_Aim of the task_: In the listing below, find every line with the string "centre" and pull it out.

* * * * * * *

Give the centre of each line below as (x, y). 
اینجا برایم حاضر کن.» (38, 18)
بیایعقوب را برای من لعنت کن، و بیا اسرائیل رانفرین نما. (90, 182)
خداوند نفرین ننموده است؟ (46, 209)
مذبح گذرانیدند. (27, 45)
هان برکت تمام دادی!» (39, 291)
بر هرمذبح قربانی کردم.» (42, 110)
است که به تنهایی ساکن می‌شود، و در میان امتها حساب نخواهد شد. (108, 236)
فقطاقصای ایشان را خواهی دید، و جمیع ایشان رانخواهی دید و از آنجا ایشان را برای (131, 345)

* * * * * * *

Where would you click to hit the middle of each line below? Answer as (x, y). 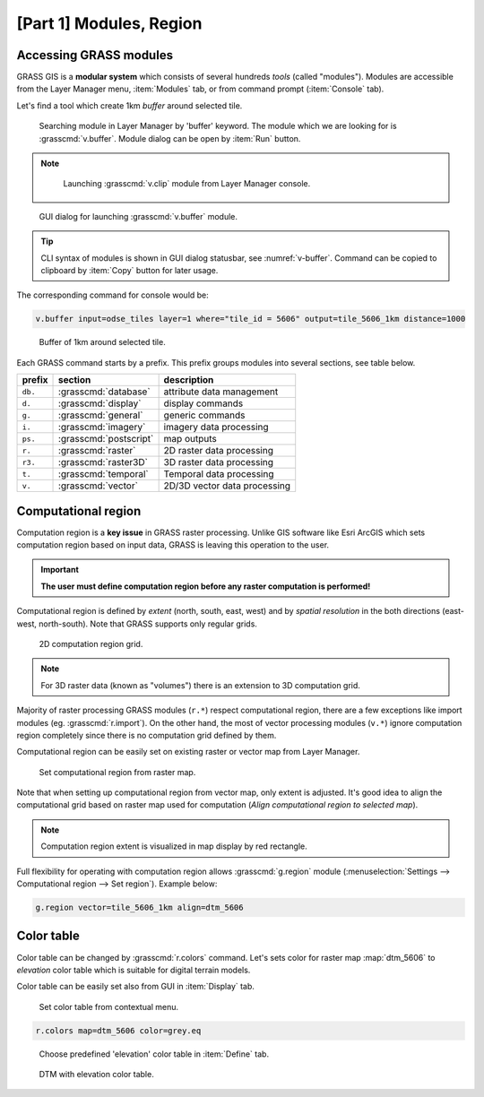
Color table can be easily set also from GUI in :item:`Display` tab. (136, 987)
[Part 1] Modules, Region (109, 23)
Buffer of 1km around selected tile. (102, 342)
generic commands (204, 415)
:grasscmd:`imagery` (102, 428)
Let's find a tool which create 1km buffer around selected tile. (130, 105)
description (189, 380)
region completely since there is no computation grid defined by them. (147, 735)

* * * * * * *

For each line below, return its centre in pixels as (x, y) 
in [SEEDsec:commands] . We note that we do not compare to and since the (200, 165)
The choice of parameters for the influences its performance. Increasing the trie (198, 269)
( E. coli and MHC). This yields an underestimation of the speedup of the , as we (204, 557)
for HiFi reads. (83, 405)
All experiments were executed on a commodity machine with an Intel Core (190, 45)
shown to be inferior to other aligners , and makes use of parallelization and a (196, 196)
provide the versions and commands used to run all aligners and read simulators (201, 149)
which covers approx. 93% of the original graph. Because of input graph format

* * * * * * *

_Answer section_:
Give the centre of each line below as (x, y). 
For each line below, return its centre in pixels as (x, y) 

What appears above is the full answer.